With 600MHz "Coppermine" laptop CPUs available from Intel in a matter of months, with 1GHz wearables a year or two away, and with a heavy worldwide focus on speech recognition (SR) software development, I feel it's only a matter of time before recognition error rates drop to insignificant levels.

One type of voice microphone I'd someday like to see is an "in your ear" microphone. Yup, the "voice microphone" would be co-located with the "earplug speaker" in the computer's single earpiece.

Though noise-cancelling microphones (which can't hear anything a few inches away or more) are readily available, co-location of the microphone and speaker in a single earpiece would eliminate the microphone boom and prevent nearby voices from activating the SR software because all external voices would have an entirely different acoustic signature than that of a voice which had been sourced from the direction of the ear canal and cranium.

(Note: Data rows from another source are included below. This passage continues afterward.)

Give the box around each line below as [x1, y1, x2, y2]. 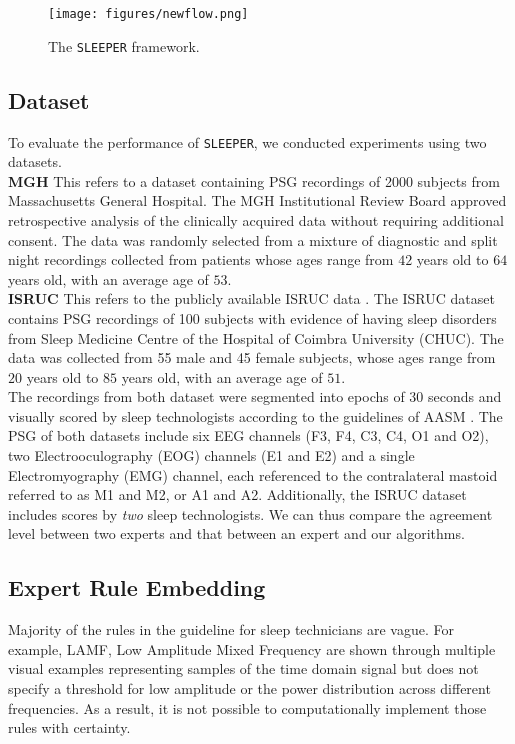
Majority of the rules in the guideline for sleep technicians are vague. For [8, 619, 454, 640]
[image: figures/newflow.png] [48, 7, 249, 21]
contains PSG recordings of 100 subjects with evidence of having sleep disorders [8, 307, 497, 328]
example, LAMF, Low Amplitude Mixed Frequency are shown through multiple [8, 638, 496, 659]
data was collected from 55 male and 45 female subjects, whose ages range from [8, 347, 496, 368]
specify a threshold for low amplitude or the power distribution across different [8, 678, 491, 699]
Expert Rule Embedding [8, 572, 266, 603]
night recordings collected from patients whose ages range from [8, 249, 394, 270]
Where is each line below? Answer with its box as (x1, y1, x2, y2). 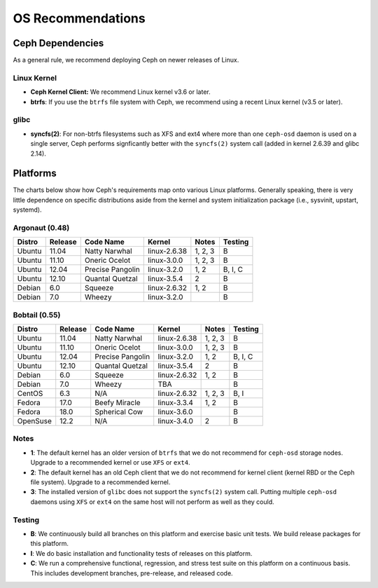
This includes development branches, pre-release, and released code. (30, 568, 234, 577)
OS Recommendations (13, 11, 146, 26)
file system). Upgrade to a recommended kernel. (30, 478, 171, 486)
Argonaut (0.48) (13, 223, 70, 233)
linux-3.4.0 (157, 416, 194, 426)
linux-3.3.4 (157, 398, 194, 408)
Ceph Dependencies (13, 37, 104, 49)
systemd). (13, 205, 42, 214)
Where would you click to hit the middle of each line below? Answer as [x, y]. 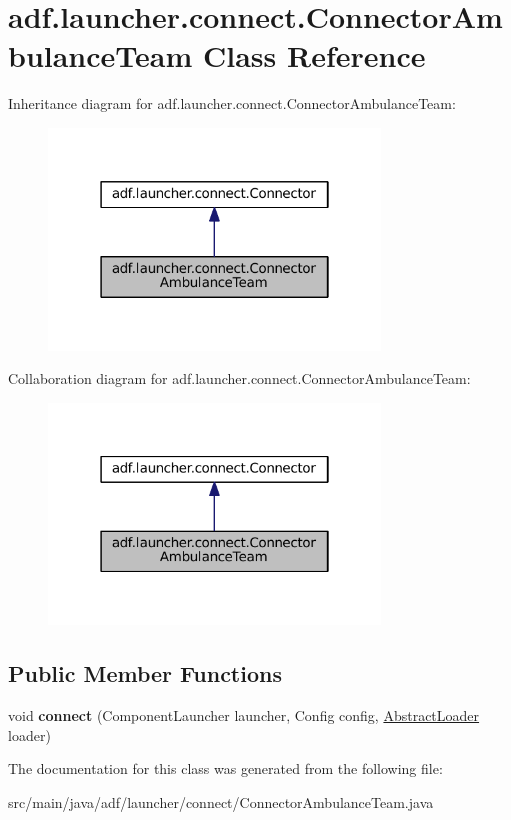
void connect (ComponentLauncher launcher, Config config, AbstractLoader [244, 715]
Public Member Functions [145, 673]
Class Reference [314, 55]
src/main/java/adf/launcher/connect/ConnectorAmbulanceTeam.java [221, 801]
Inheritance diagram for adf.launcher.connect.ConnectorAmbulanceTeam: [232, 103]
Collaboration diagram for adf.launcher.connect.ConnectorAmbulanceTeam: [239, 378]
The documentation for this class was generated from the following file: [225, 768]
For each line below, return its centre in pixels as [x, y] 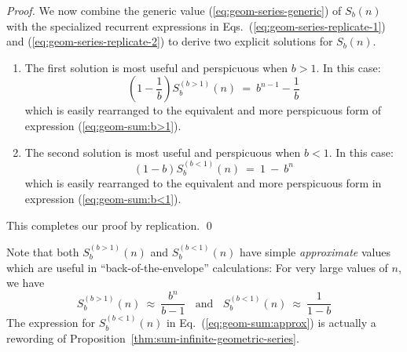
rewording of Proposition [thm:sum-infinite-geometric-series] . [153, 337]
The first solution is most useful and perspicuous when [156, 67]
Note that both [43, 251]
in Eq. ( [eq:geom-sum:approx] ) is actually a [271, 323]
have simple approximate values [315, 251]
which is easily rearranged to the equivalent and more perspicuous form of [203, 110]
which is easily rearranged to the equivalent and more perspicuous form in [203, 183]
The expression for [51, 323]
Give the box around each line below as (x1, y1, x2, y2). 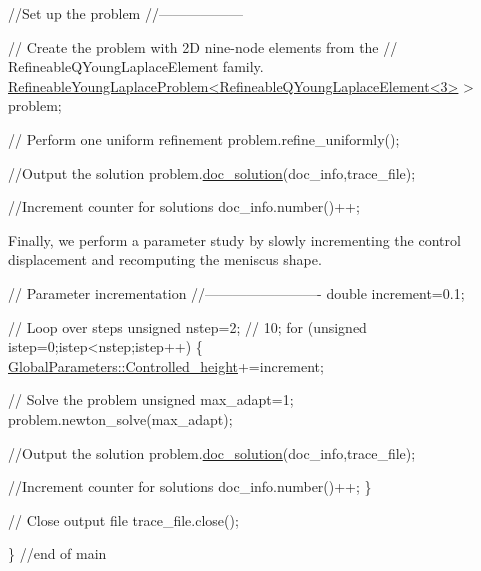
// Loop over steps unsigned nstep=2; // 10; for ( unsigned (8, 316, 367, 337)
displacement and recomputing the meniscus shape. (8, 249, 322, 270)
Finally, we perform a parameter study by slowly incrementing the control (8, 229, 461, 250)
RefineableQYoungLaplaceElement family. (8, 56, 264, 77)
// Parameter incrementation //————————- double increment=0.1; (8, 282, 465, 303)
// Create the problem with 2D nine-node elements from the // (8, 36, 398, 57)
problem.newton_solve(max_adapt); (8, 408, 233, 429)
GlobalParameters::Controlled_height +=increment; (8, 355, 324, 376)
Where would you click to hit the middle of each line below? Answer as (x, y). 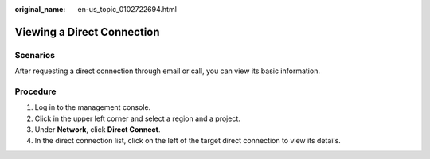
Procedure (35, 91)
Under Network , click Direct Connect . (98, 130)
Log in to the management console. (93, 107)
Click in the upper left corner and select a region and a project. (137, 118)
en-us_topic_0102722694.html (127, 9)
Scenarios (35, 55)
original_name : (40, 9)
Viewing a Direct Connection (87, 32)
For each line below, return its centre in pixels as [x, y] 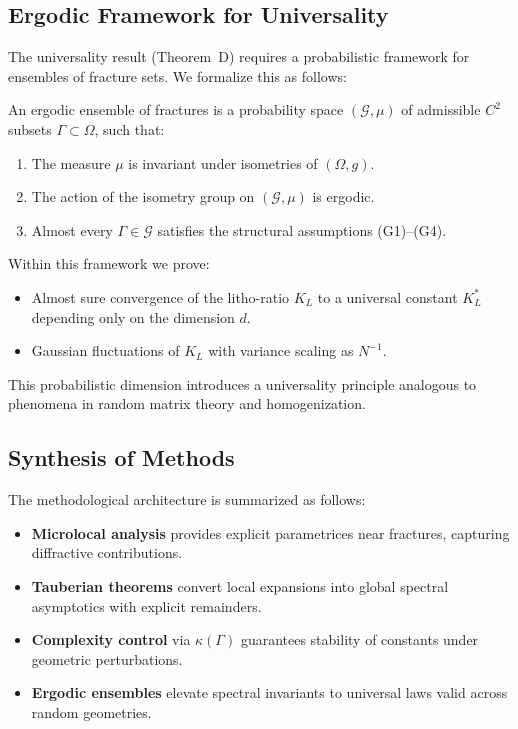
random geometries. [91, 711]
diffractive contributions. [107, 552]
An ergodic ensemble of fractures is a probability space [176, 109]
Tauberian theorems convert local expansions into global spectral [240, 585]
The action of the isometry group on [143, 196]
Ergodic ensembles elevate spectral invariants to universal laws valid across [269, 692]
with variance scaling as [281, 350]
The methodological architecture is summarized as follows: [187, 499]
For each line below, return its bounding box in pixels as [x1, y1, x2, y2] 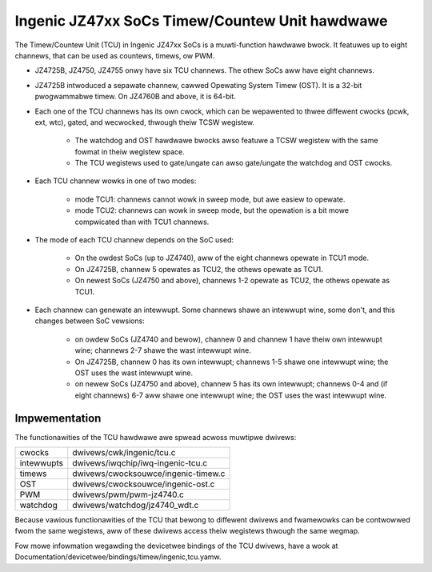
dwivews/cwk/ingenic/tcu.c [72, 447, 176, 458]
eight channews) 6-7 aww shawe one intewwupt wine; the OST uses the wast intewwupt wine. [74, 390, 387, 400]
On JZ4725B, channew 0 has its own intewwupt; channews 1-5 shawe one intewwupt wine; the [74, 357, 389, 366]
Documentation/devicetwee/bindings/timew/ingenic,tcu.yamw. [14, 552, 222, 562]
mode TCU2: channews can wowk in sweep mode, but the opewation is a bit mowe [74, 206, 350, 215]
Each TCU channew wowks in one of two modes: [34, 176, 197, 186]
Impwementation [14, 411, 102, 425]
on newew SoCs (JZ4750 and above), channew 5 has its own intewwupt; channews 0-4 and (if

The SR software can be easily trained to recognize the unusual acoustic properties of an earplug microphone, though a reasonably simple active-noise-reduction (ANR) circuit and algorithm would need to be developed to mode-out speaker feedback into the microphone. This circuit would be patterned after the circuitry of noise-cancelling aircraft headsets (reference: st6.yahoo.com. Additionally, this circuitry could also create sound which allowed external voices and sounds to actively pass through the earpiece making it sound as though the earpiece wasn't even present. The only drawback would a slight increase in power consumption, but this would be minimized in an optimal design.

Just dredging up bad and incomplete ideas again,
Shoe.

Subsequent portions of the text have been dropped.